### [RECORDS SHOWN]
• • •

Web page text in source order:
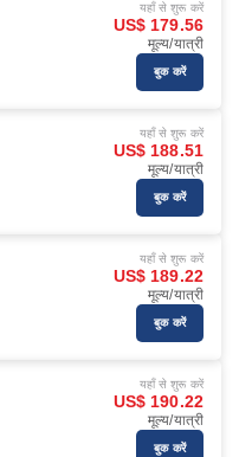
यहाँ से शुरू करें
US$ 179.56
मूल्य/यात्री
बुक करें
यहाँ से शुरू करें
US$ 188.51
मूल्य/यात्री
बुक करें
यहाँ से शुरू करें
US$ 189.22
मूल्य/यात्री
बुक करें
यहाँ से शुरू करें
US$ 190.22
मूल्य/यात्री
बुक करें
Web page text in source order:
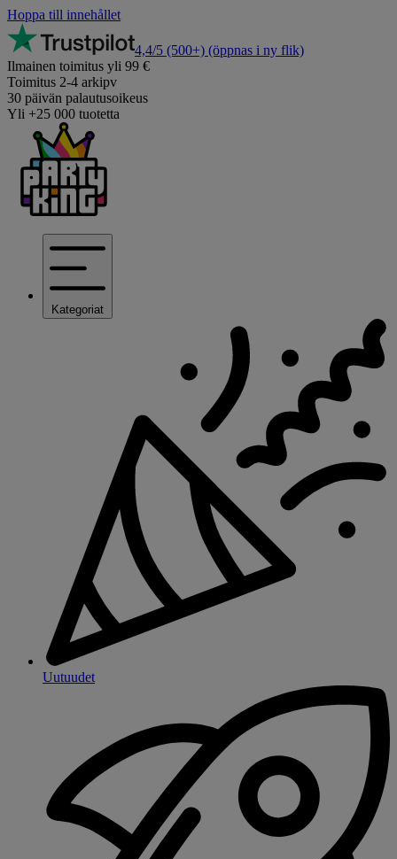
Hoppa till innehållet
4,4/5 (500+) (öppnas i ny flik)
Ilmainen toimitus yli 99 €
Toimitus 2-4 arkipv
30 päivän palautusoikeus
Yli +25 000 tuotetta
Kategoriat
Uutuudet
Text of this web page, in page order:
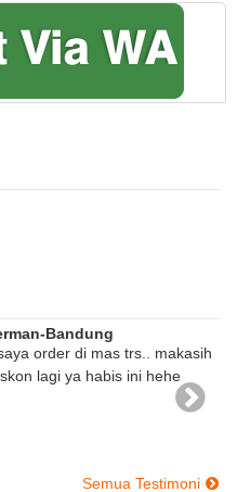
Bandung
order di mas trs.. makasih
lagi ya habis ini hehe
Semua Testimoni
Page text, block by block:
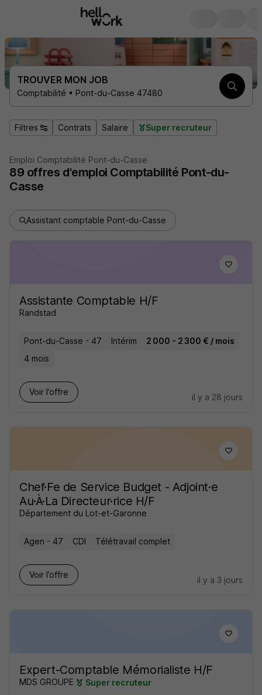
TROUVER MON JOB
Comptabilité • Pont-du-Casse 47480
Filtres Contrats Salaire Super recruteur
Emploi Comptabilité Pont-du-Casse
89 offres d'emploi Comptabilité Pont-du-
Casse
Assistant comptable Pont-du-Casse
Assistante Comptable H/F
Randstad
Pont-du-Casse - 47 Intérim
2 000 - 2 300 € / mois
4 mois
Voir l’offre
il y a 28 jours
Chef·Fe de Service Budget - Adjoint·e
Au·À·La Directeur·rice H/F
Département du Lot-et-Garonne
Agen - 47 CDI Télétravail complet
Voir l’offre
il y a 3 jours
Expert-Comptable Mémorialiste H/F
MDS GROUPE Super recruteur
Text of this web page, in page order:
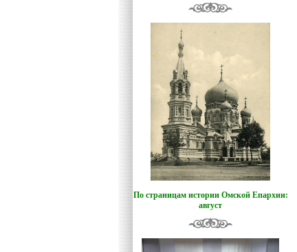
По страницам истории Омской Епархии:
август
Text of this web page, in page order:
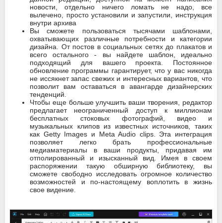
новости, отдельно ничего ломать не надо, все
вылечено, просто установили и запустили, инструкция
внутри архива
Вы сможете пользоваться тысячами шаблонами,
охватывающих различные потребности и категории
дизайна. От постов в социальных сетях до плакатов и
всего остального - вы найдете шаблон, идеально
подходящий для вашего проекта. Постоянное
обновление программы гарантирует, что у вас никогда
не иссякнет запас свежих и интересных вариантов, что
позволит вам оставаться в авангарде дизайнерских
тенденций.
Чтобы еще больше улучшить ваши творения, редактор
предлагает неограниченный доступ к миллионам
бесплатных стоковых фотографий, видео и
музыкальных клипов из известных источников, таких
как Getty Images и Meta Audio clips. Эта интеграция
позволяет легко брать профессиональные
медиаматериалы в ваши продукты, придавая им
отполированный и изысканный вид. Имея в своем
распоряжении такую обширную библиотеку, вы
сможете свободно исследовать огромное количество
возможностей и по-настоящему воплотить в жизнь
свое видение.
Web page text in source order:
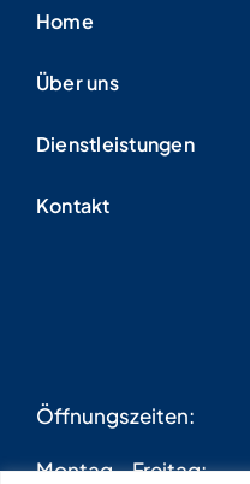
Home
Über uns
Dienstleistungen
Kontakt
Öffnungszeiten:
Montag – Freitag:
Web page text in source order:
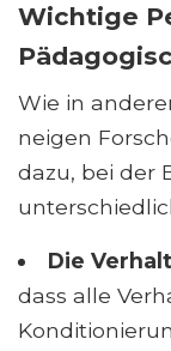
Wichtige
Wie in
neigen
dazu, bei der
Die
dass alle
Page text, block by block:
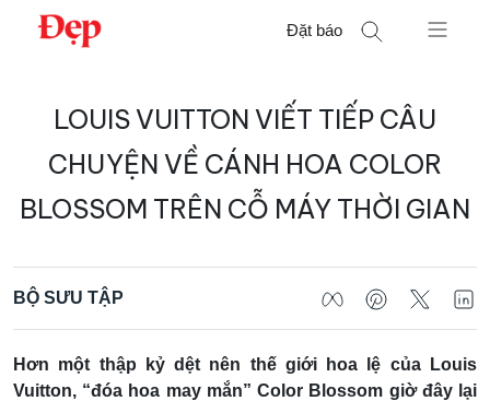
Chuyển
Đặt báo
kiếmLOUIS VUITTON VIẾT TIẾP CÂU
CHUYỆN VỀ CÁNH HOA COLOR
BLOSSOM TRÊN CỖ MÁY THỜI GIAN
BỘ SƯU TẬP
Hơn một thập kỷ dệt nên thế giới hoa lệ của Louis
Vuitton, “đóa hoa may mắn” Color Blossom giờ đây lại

• • •

### [WHAT THE TASK ASKS]
From the first line to the last, return the records exactly and leave the pictures behind.

### [FINISHED TASK]
Web page text in source order:
यहाँ से शुरू करें
US$ 179.56
मूल्य/यात्री
बुक करें
यहाँ से शुरू करें
US$ 188.51
मूल्य/यात्री
बुक करें
यहाँ से शुरू करें
US$ 189.22
मूल्य/यात्री
बुक करें
यहाँ से शुरू करें
US$ 190.22
मूल्य/यात्री
बुक करें
Web page text in source order:
Hoppa till innehållet
4,4/5 (500+) (öppnas i ny flik)
Ilmainen toimitus yli 99 €
Toimitus 2-4 arkipv
30 päivän palautusoikeus
Yli +25 000 tuotetta
Kategoriat
Uutuudet
Text of this web page, in page order:
Bandung
order di mas trs.. makasih
lagi ya habis ini hehe
Semua Testimoni
Page text, block by block:
TROUVER MON JOB
Comptabilité • Pont-du-Casse 47480
Filtres Contrats Salaire Super recruteur
Emploi Comptabilité Pont-du-Casse
89 offres d'emploi Comptabilité Pont-du-
Casse
Assistant comptable Pont-du-Casse
Assistante Comptable H/F
Randstad
Pont-du-Casse - 47 Intérim
2 000 - 2 300 € / mois
4 mois
Voir l’offre
il y a 28 jours
Chef·Fe de Service Budget - Adjoint·e
Au·À·La Directeur·rice H/F
Département du Lot-et-Garonne
Agen - 47 CDI Télétravail complet
Voir l’offre
il y a 3 jours
Expert-Comptable Mémorialiste H/F
MDS GROUPE Super recruteur
Text of this web page, in page order:
По страницам истории Омской Епархии:
август
Text of this web page, in page order:
новости, отдельно ничего ломать не надо, все
вылечено, просто установили и запустили, инструкция
внутри архива
Вы сможете пользоваться тысячами шаблонами,
охватывающих различные потребности и категории
дизайна. От постов в социальных сетях до плакатов и
всего остального - вы найдете шаблон, идеально
подходящий для вашего проекта. Постоянное
обновление программы гарантирует, что у вас никогда
не иссякнет запас свежих и интересных вариантов, что
позволит вам оставаться в авангарде дизайнерских
тенденций.
Чтобы еще больше улучшить ваши творения, редактор
предлагает неограниченный доступ к миллионам
бесплатных стоковых фотографий, видео и
музыкальных клипов из известных источников, таких
как Getty Images и Meta Audio clips. Эта интеграция
позволяет легко брать профессиональные
медиаматериалы в ваши продукты, придавая им
отполированный и изысканный вид. Имея в своем
распоряжении такую обширную библиотеку, вы
сможете свободно исследовать огромное количество
возможностей и по-настоящему воплотить в жизнь
свое видение.
Web page text in source order:
Home
Über uns
Dienstleistungen
Kontakt
Öffnungszeiten:
Montag – Freitag:
Web page text in source order:
Wichtige
Wie in
neigen
dazu, bei der
Die
dass alle
Page text, block by block:
Chuyển
Đặt báo
kiếmLOUIS VUITTON VIẾT TIẾP CÂU
CHUYỆN VỀ CÁNH HOA COLOR
BLOSSOM TRÊN CỖ MÁY THỜI GIAN
BỘ SƯU TẬP
Hơn một thập kỷ dệt nên thế giới hoa lệ của Louis
Vuitton, “đóa hoa may mắn” Color Blossom giờ đây lại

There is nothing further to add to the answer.